Troy did not answer this difficult question, and continued only to tell us that we need to "watch it" on our own. He didn't speak at all of the role that community plays in helping us be vigilant against negative patterns, or in dealing with them once they're here. Actually, that's not true. One of his homework assignments (the homework assigned after the closing hymn is one of Troy's trademarks, and I think it's excellent) was to seek input about the issue on your mind (drinking, lust, anger) from someone who loves you and loves God. 

This, I think, should have gotten some explication during the sermon. How do you find people like that? How do you create spiritual relationships? That's the trick, and too often church's aren't the place where people are willing to become vulnerable. And this was my problem with Troy's sermon. He spoke of things like anger, depression, lust... as things that you need to be 100% free of. 

Unrealistic. 

An admonition to do whatever you have to do to keep the devil away from you, to make sure the devil never comes near you, can only promote a blustery refusal to admit one's constant dance with darkness. Life is dealing with the dark thoughts that come up - anger, lust, greed, fear. But "dealing with" is different from "resisting" or, worse, "denying place". I feel many probably left Capital Church today determined once and for all to resist their human impulses toward anger and lust, on their own. Given how hard that is, I anticipate they might then feel significant shame that they could not do what Troy told them was necessary: they couldn't "watch it" enough to be safe from the thoughts that are built into the human psyche. 
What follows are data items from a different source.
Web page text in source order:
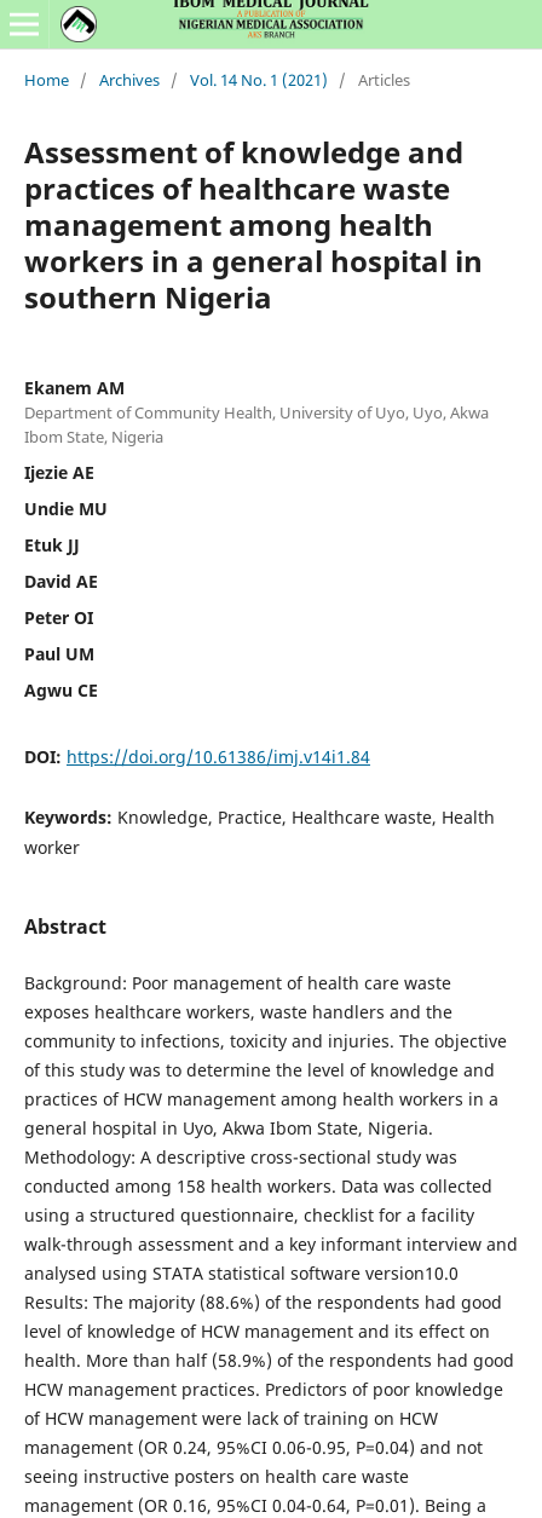
Home / Archives / Vol. 14 No. 1 (2021) / Articles
Assessment of knowledge and
practices of healthcare waste
management among health
workers in a general hospital in
southern Nigeria
Ekanem AM
Department of Community Health, University of Uyo, Uyo, Akwa
Ibom State, Nigeria
Ijezie AE
Undie MU
Etuk JJ
David AE
Peter OI
Paul UM
Agwu CE
DOI: https://doi.org/10.61386/imj.v14i1.84
Keywords: Knowledge, Practice, Healthcare waste, Health
worker
Abstract
Background: Poor management of health care waste
exposes healthcare workers, waste handlers and the
community to infections, toxicity and injuries. The objective
of this study was to determine the level of knowledge and
practices of HCW management among health workers in a
general hospital in Uyo, Akwa Ibom State, Nigeria.
Methodology: A descriptive cross-sectional study was
conducted among 158 health workers. Data was collected
using a structured questionnaire, checklist for a facility
walk-through assessment and a key informant interview and
analysed using STATA statistical software version10.0
Results: The majority (88.6%) of the respondents had good
level of knowledge of HCW management and its effect on
health. More than half (58.9%) of the respondents had good
HCW management practices. Predictors of poor knowledge
of HCW management were lack of training on HCW
management (OR 0.24, 95%CI 0.06-0.95, P=0.04) and not
seeing instructive posters on health care waste
management (OR 0.16, 95%CI 0.04-0.64, P=0.01). Being a

During the music part of the worship service, ushers guided late-comers to the empty seats (by the end of the 15-minute music session, there were probably 500 people in the room). These men, young, fit, tall, attractive, white, glad-handed each other, shaking hands with the people at the ends of rows, grasping each others' shoulders, slapping each other congenially, and then requesting that worshippers move up to make room for more worshippers. It was a show of Christian male congeniality and general Christ-like perfection. These men were successfully "watching it," far from sin and safe from the devil. They smelled too good for the devil to be close to them. This ritual made me question whether Capital, and most church communities, are the kind of setting in which people might become an intimate community ready to sit with problems and seek God's guidance. 
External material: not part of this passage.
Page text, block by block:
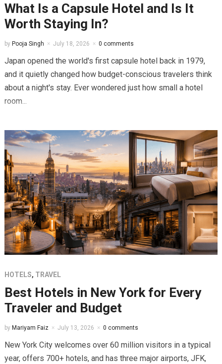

Troy spoke a great deal about Richard Beck's idea of "spiritual warfare." The term rankles, as does any metaphor used in the legacy of Christ (the pacifist) which compares spiritual practice to violence. The idea of being at war with one's demons is finally one I have started to amend in my own thinking. I used to think of my character defects, such as fear, selfishness and anger, as things against which I needed to maintain constant vigilance, and which I needed to strike down decisively as soon as they reared their heads. Recent study has changed my opinion on this point. 
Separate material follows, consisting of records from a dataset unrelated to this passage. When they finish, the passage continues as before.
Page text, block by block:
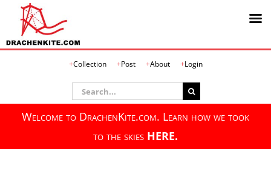
Collection Post About Login
Search
for:
Welcome to DrachenKite.com. Learn how we took
to the skies HERE.
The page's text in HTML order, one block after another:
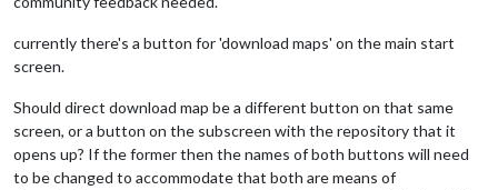
currently there's a button for 'download maps' on the main start
screen.
Should direct download map be a different button on that same
screen, or a button on the subscreen with the repository that it
opens up? If the former then the names of both buttons will need
to be changed to accommodate that both are means of
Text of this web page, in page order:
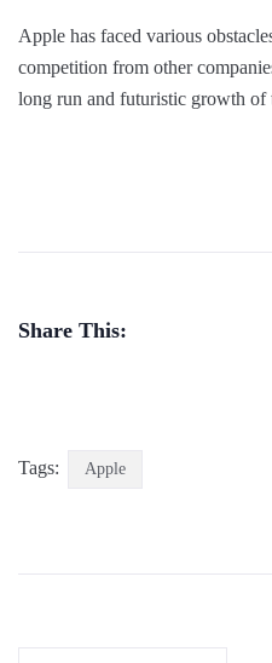
Apple has faced various
competition from other
long run and futuristic growth of
Share This:
Tags: Apple
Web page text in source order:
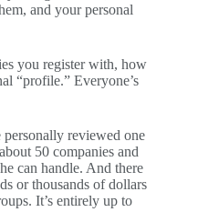
and your personal
you register with, how
“profile.” Everyone’s
reviewed one
50 companies and
can handle. And there
or thousands of dollars
It’s entirely up to
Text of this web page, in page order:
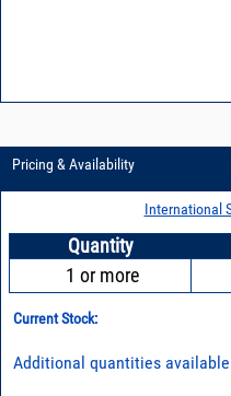
Pricing & Availability
International
Quantity
1 or more
Current Stock:
Additional quantities
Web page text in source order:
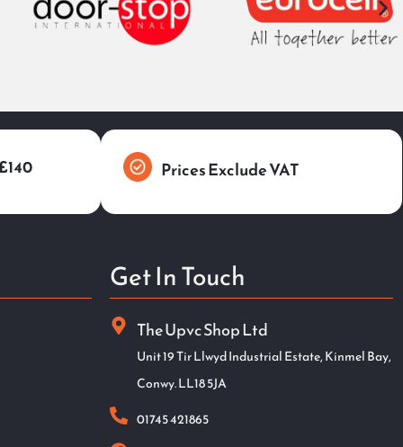
Prices Exclude VAT
Get In Touch
The Upvc Shop Ltd
Unit 19 Tir Llwyd Industrial Estate, Kinmel Bay,
Conwy. LL18 5JA
01745 421865

Image result for dragonsTara Brach has a podcast episode called From Dragons to Schmoos: Meeting life with Compassionate Presence in which she talks about disarming your negative thought patterns by simply accepting them. Well, accepting them for the time being. The idea is to say, "Hello, anger, I see you. I see you and I know you are there for a reason. Let's have tea together. Let's talk about why you are so fired up. You don't have to go anywhere, just know that I am aware of you. Let's talk." 

This compassionate opening of space is what takes the ferocity out of the attack. How can something remain terrifying in the face of an invitation to tea? If I look at the parts of me that cause trouble, and label them bad, and try to distance myself from them, do I not give them a great deal of power? What if I accepted them entirely, without qualification, and invited them to tea? 

Tara Brach's talk also doesn't talk about the role of spiritual community in facing these dragons. Talking through things with someone who loves me and loves God seems to me an essential step toward reducing their power over me. I just wish our community were better at fostering that kind of community.